The discussion highlights that crypto assets are no longer a niche topic, with approximately 14% of French people holding them, according to a recent study. For Société Générale Forge, the primary interest in crypto lies in blockchain technology's potential for profound transformation of the financial ecosystem and markets, rather than just the crypto assets themselves.
Initial developments at Société Générale Forge focused on the tokenization of financial assets. This approach involved creating financial assets like bonds or shares as digital tokens on a blockchain. This was deemed more appropriate than directly engaging with cryptocurrencies at a time when regulatory and legal frameworks were unclear, and the risks associated with such assets were poorly defined. Tokenization, in this context, does not alter the fundamental nature of the financial instrument. An action remains an action, and a bond remains a bond, regardless of whether it's issued traditionally or as a token on a blockchain. The key difference lies in the method of issuance and exchange.
The advantages of tokenizing financial assets are numerous. Firstly, it allows for much more fluid and less expensive exchanges, significantly reducing operational costs of financial transactions. Secondly, it enhances the "distributability" or accessibility of financial instruments. Traditional market infrastructures are often regionalized, limiting access to certain types of assets based on geographical location. Issuing financial instruments on a decentralized, global blockchain network, akin to the internet for value, vastly expands access for investors worldwide and allows companies to raise funding more broadly and efficiently. This democratization of access can enable smaller businesses, previously hindered by high entry barriers and operational costs, to secure financing.

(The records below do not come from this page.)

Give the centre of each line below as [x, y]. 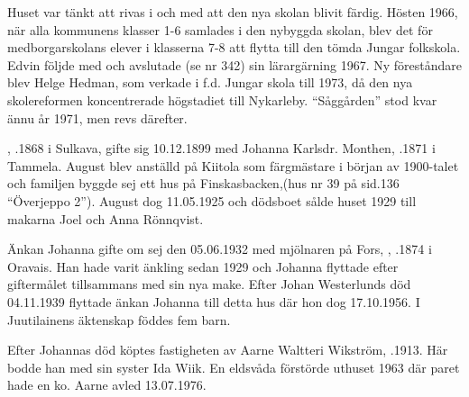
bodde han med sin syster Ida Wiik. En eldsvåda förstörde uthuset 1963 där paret [234, 367]
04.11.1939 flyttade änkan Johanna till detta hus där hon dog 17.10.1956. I [214, 301]
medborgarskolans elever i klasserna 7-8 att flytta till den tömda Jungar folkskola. [234, 47]
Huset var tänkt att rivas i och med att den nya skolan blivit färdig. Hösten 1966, [233, 12]
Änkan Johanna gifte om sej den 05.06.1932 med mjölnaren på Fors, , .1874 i [220, 249]
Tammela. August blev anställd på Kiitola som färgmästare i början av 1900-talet [233, 165]
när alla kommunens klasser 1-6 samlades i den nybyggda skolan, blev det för [220, 29]
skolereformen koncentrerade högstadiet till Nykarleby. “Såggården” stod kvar [222, 99]
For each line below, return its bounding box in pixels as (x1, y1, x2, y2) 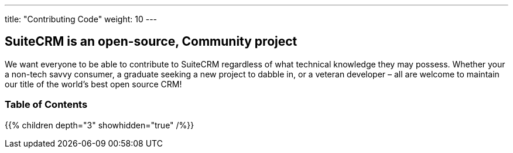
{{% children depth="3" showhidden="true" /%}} (5, 120, 194, 130)
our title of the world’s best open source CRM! (5, 79, 182, 89)
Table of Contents (5, 98, 88, 111)
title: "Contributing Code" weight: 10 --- (5, 14, 158, 24)
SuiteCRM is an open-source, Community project (5, 34, 297, 49)
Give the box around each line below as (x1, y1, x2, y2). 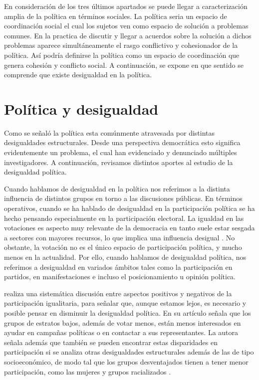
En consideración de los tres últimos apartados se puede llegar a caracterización (4, 1, 248, 11)
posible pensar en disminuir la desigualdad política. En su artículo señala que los (4, 307, 251, 318)
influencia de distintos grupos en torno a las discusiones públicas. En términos (4, 193, 243, 203)
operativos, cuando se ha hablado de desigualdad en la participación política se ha (4, 203, 255, 213)
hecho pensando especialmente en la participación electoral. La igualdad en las (4, 212, 244, 223)
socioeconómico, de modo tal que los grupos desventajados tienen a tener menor (4, 356, 249, 367)
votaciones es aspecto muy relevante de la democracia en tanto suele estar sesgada (4, 222, 255, 233)
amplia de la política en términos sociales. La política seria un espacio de (4, 10, 227, 21)
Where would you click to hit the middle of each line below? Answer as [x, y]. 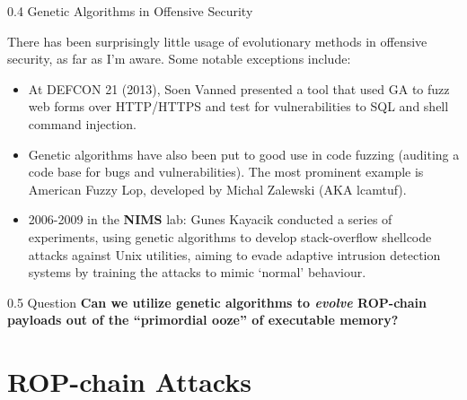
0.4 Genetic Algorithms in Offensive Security [130, 11]
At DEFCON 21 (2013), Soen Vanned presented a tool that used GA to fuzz [239, 88]
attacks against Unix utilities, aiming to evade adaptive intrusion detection [234, 254]
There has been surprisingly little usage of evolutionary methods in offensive [217, 41]
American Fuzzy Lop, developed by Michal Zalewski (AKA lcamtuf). [217, 189]
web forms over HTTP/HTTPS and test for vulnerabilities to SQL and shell [238, 106]
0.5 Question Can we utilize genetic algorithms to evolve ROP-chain [217, 302]
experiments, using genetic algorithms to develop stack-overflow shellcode [230, 236]
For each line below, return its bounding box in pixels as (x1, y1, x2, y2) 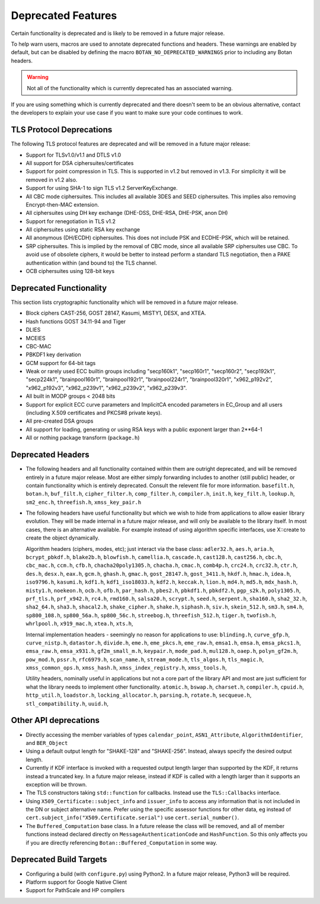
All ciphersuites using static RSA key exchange (25, 226, 140, 233)
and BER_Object (25, 739, 68, 746)
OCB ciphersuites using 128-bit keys (25, 268, 115, 275)
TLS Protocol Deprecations (11, 125, 113, 135)
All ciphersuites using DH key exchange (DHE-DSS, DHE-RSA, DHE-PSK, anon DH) (25, 210, 228, 217)
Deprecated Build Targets (11, 855, 107, 865)
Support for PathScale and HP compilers (25, 887, 125, 894)
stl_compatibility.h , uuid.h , (25, 700, 109, 707)
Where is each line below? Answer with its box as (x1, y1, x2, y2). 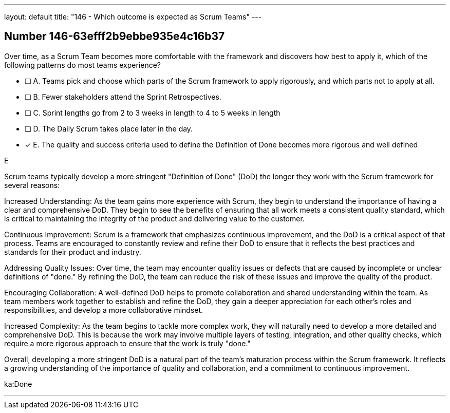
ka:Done (4, 379, 32, 388)
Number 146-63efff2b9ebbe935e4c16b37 (4, 30, 225, 43)
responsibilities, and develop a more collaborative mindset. (4, 305, 203, 314)
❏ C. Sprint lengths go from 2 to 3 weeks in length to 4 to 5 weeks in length (25, 108, 280, 117)
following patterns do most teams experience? (4, 60, 161, 69)
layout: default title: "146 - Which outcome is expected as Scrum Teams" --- (4, 12, 262, 21)
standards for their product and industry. (4, 247, 141, 256)
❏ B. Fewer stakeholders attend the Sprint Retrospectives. (25, 92, 221, 101)
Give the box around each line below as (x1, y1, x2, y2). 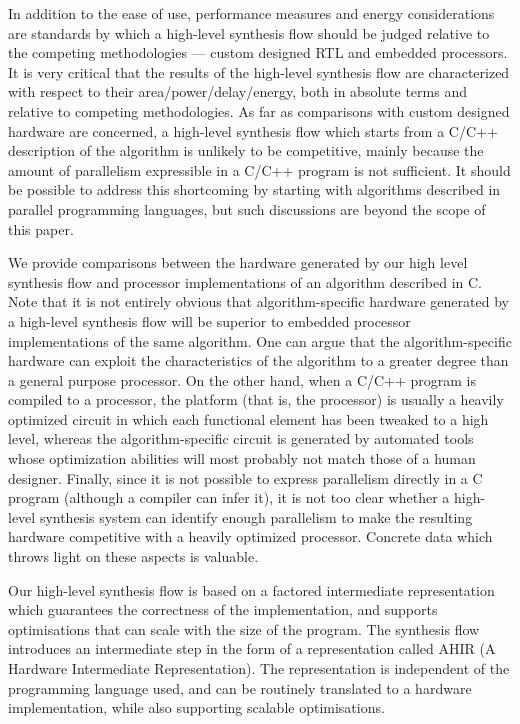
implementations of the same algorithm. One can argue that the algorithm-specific (8, 330, 512, 351)
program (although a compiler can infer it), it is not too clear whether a (8, 487, 450, 508)
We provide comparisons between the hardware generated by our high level (8, 252, 468, 273)
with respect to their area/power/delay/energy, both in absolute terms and (8, 81, 467, 102)
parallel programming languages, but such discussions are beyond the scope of (8, 198, 486, 219)
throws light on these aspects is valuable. (8, 546, 259, 567)
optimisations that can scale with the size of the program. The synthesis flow (8, 618, 480, 639)
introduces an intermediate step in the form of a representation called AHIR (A (8, 638, 496, 659)
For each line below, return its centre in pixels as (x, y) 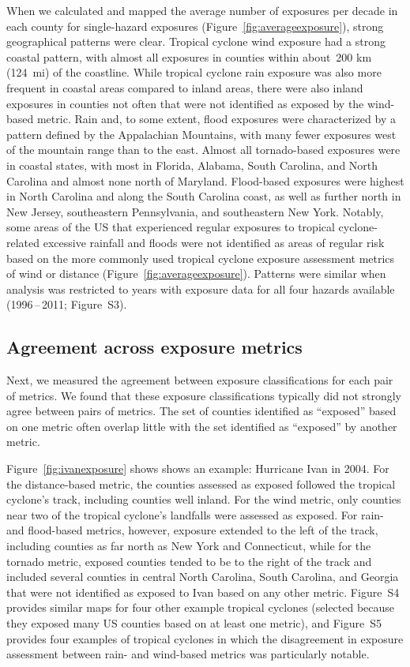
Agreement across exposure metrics (154, 347)
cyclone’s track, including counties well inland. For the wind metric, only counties (204, 499)
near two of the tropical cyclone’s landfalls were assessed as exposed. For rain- (195, 514)
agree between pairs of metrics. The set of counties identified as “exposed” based (201, 411)
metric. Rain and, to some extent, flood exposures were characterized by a (216, 119)
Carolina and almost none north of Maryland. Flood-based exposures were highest (205, 180)
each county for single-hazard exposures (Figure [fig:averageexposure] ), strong (195, 26)
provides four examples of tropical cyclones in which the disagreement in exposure (205, 638)
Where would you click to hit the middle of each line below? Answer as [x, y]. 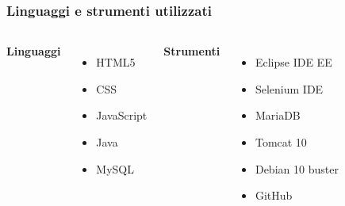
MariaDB [278, 115]
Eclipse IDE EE [293, 62]
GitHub [274, 195]
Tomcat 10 [281, 142]
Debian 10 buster [297, 168]
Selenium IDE [289, 88]
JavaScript [122, 115]
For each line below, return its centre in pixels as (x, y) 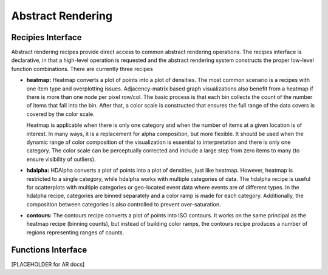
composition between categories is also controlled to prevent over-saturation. (124, 204)
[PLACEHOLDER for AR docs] (48, 264)
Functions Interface (49, 250)
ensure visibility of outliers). (61, 159)
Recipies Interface (46, 37)
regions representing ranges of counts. (75, 232)
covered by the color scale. (61, 114)
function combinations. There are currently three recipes (82, 69)
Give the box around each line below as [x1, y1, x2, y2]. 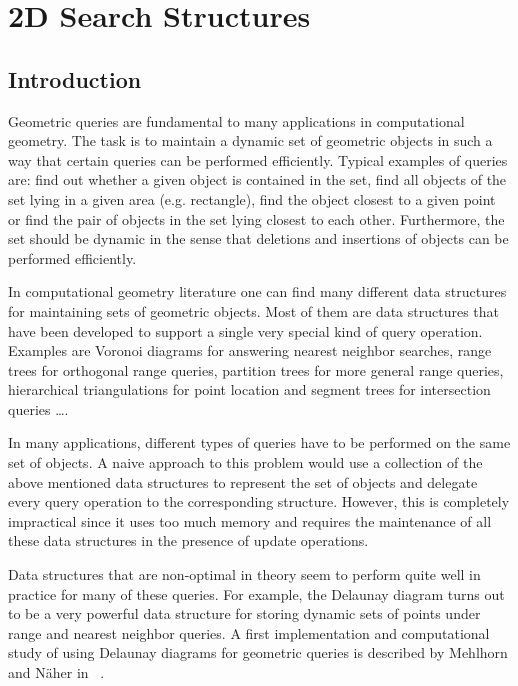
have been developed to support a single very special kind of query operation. [8, 320, 483, 341]
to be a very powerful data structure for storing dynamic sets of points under [8, 603, 481, 624]
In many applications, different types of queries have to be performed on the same [8, 432, 511, 453]
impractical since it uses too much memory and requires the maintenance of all [8, 510, 492, 531]
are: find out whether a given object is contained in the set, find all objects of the [8, 169, 507, 190]
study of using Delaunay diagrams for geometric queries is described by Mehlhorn [8, 642, 508, 663]
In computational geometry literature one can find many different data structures [8, 281, 507, 302]
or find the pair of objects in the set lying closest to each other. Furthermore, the [8, 208, 505, 229]
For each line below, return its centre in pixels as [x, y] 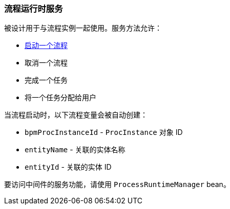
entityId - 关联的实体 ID [68, 167]
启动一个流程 [46, 45]
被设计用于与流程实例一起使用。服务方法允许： [83, 28]
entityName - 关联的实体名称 [75, 150]
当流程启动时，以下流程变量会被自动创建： [76, 115]
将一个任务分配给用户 [60, 98]
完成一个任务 [46, 80]
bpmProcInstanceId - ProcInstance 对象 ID [104, 132]
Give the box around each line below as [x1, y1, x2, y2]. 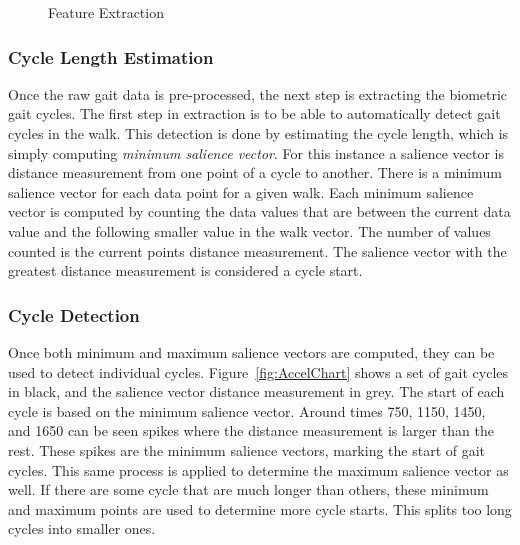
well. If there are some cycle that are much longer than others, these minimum [8, 479, 489, 500]
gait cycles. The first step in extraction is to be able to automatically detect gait [8, 103, 501, 124]
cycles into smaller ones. [8, 518, 156, 539]
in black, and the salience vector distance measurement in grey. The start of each [8, 381, 505, 402]
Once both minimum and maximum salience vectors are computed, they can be [8, 341, 495, 362]
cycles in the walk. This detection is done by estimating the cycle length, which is [8, 123, 509, 143]
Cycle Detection [8, 302, 140, 327]
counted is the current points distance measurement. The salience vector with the [8, 240, 507, 261]
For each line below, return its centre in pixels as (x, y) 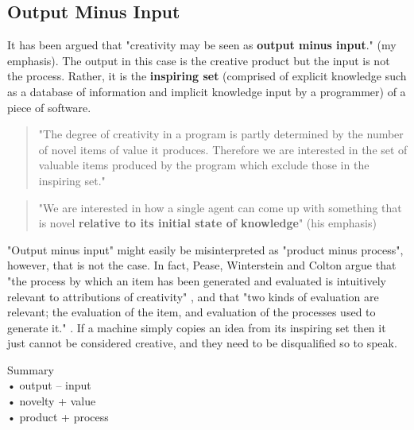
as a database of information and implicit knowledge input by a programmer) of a (207, 91)
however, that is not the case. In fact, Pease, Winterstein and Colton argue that (202, 265)
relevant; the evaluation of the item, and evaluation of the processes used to (192, 312)
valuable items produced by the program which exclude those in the (204, 165)
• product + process (58, 416)
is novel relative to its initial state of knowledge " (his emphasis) (207, 223)
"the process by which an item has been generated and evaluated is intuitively (197, 280)
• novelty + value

Moreover, tokenized assets can operate 24/7, unlike traditional markets with defined opening hours. This continuous operation is supported by blockchain networks that run non-stop. Tokens can also be "enriched" with dynamic, self-executing computer code. For instance, a token representing a bond could automatically calculate and execute coupon payments, making the financial instrument self-contained and dynamic, benefiting both issuers and investors.
The conversation then shifts to stablecoins, which are considered fundamental for the evolution of finance and indispensable for the tokenization of financial assets. Despite their importance, only 16% of French people understand what a stablecoin is. Stablecoins are essentially digital cash. Just as traditional financial transactions require cash, digital asset transactions need digital cash. A stablecoin is a digital token on a blockchain that maintains a stable value, typically pegged 1:1 to a fiat currency like the euro or dollar. Société Générale Forge has issued two such stablecoins: a euro-convertible stablecoin and a dollar-convertible stablecoin. The mechanism is simple: clients deposit real euros or dollars into a bank account, and an equivalent amount of digital euros or dollars (stablecoins) is issued. The deposited fiat currency is held in reserve, ensuring that the stablecoin can be converted back to traditional currency at any time.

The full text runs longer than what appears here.